Question 1: We’ve discussed a few significant terms so far: preformation, mosaicism, regulation, epigenesis. Explain what they mean and how they differ from each other. Can we say that any one of those terms completely explains the phenomenon of development, or is even a “best” answer? Use specific examples to support your argument.

Question 2: Tell me about the lac repressor in E. coli and Pax6 in Drosophila. One of those is called a “master gene” — what does that mean? Is that a useful concept in developmental genetics, and is there anything unique to a gene in a multicellular animal vs. a single-celled bacterium that justifies applying a special concept to one but not the other?

Question 3: Every cell in your body (with a few exceptions) carries exactly the same genetic sequence, yet those cells express very diverse phenotypes, from neurons to nephrons. The easy question: explain some general mechanisms for how development does that. The hard part: answer it as you would to a smart twelve year old, so no jargon or technical terms allowed, but you must also avoid the peril of being condescending.

Wait…I’m going to have to fly back to Morris on Sunday, and then I’m going to have to read and grade all those essays! Aargh — they’re going to get their revenge!

On Wednesdays, I try to break away from the lecture format and prompt the students to talk about the science of development. We’re working our way through Sean Carroll’s Endless Forms Most Beautiful, and yesterday we talked about chapters 3 and 4.

Chapter 3 has an overview of basic molecular biology — transcription and translation, that sort of thing — and since these are junior and senior students who’ve already heard that a few times, we skipped right over it and they explained to me what master genes are, with specific examples of homeobox-containing genes like the Hox genes and Pax6. They caught on fast that what we call master genes are actually just transcription factors located high up in a regulatory hierarchy.

I think we also got across a less-than-naive idea of the evolution of Hox genes. There is a recognizable, conserved motif in each of these genes, but the proteins are far more than just their homeodomains, and can exhibit considerable variation — necessary functional variation, because the expression of different Hox genes are going to have distinct morphological consequences.
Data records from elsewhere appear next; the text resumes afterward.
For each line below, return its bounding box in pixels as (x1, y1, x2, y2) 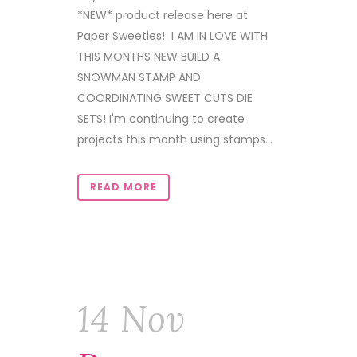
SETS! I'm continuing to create (77, 111, 245, 127)
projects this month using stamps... (77, 131, 273, 147)
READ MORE (90, 180, 157, 194)
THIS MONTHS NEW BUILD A (77, 49, 220, 65)
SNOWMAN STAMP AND (77, 69, 201, 85)
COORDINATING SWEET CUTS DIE (77, 90, 253, 106)
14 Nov (77, 296, 186, 341)
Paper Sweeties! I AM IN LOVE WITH (77, 28, 268, 44)
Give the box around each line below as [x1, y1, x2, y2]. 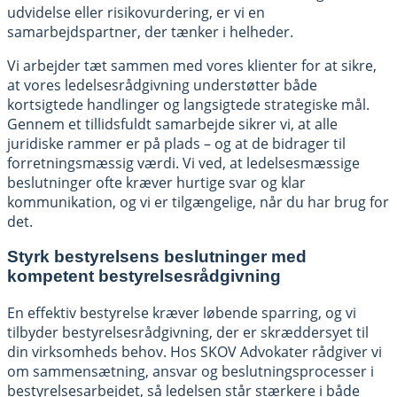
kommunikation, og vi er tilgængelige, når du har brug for [7, 191, 389, 212]
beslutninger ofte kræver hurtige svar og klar [7, 172, 306, 192]
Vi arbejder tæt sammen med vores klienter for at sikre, [7, 55, 377, 75]
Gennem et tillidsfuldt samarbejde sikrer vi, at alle [7, 113, 338, 134]
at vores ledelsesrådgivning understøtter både [7, 74, 317, 95]
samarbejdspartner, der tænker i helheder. [7, 21, 293, 42]
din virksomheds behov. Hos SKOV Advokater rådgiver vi [7, 341, 382, 362]
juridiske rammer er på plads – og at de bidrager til [7, 133, 346, 153]
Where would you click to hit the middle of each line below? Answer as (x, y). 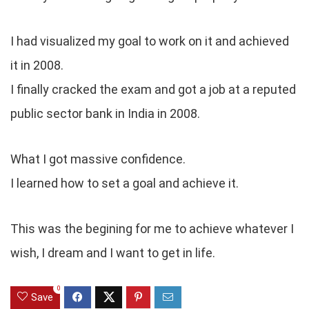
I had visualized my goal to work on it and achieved (150, 41)
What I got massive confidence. (98, 159)
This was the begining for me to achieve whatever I (152, 228)
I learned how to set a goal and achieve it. (124, 183)
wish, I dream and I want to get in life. (113, 252)
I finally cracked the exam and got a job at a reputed (153, 89)
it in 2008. (37, 65)
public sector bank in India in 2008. (105, 113)
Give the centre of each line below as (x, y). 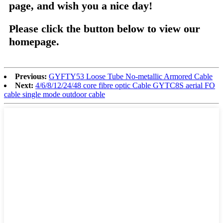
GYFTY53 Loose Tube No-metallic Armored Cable (131, 76)
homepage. (34, 41)
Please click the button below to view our (105, 28)
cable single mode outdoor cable (55, 94)
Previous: (31, 76)
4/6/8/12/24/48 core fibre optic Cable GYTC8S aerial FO (125, 85)
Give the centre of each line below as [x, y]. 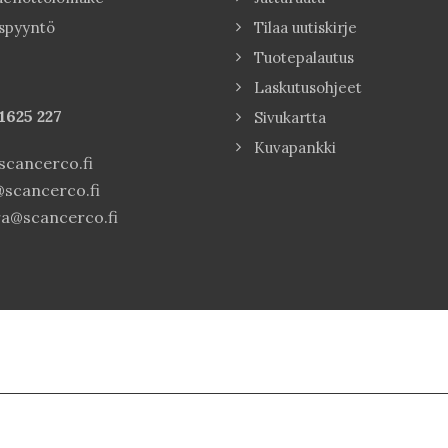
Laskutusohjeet [308, 87]
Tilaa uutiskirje [305, 27]
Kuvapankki [295, 147]
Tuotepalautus [304, 57]
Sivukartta [290, 117]
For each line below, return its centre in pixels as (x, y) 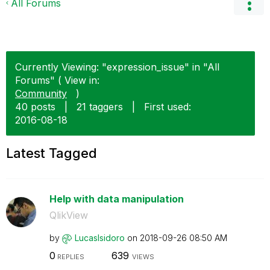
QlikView (68, 215)
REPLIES (70, 256)
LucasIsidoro (99, 238)
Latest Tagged (52, 153)
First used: (168, 107)
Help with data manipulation (116, 199)
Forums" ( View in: (57, 80)
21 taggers (100, 107)
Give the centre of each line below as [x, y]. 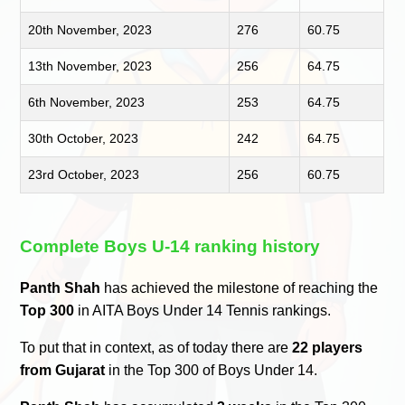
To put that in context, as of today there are [156, 347]
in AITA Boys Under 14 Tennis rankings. [203, 310]
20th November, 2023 [90, 30]
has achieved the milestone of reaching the [240, 287]
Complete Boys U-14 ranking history [170, 247]
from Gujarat [63, 370]
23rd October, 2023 [84, 175]
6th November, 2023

Chapter 4 has a general theme of maps and geography — what does it mean for a cell to be in a particular position and to have a particular fate? We also get into details. This is a very fly-centric chapter, and we get a picture of early development in the fly and the specific patterning and positional organization in the early embryo of that organism, with an introduction to many genes we’ll be hearing much more about during the course of the term. We also got enough information on vertebrate development that I could ask them to play the compare and contrast game: what’s different and what’s the same in fly and mouse development? I’m trying hard to be the Reese’s Peanut Butter Cup of development in this class: it’s so easy to say, “they’re the same!” and focus on common molecular mechanisms, or to say “they’re different!” and talk about the numerous quite radical innovations between them (especially in the fly, which is a weird, highly fine-tuned machine for rapid robust development). I’m trying to get across that both statements are absolutely true, and they really taste great together.

Friday is their first exam. Next Monday, class will be an overview of nematode development, to prime them for the lab exercises for the next two weeks which will be all about photomicrography of worm development and behavior, and also more details about early fly embryology to get them prepared for a couple of weeks of nothin’ but flies. I also warned them that next Wednesday we’ll be discussing chapter 5 in Carroll, just chapter 5, because I’ve found in the past that that’s usually the brain-clogger chapter, with all its talk of boolean logic and gates and circuits.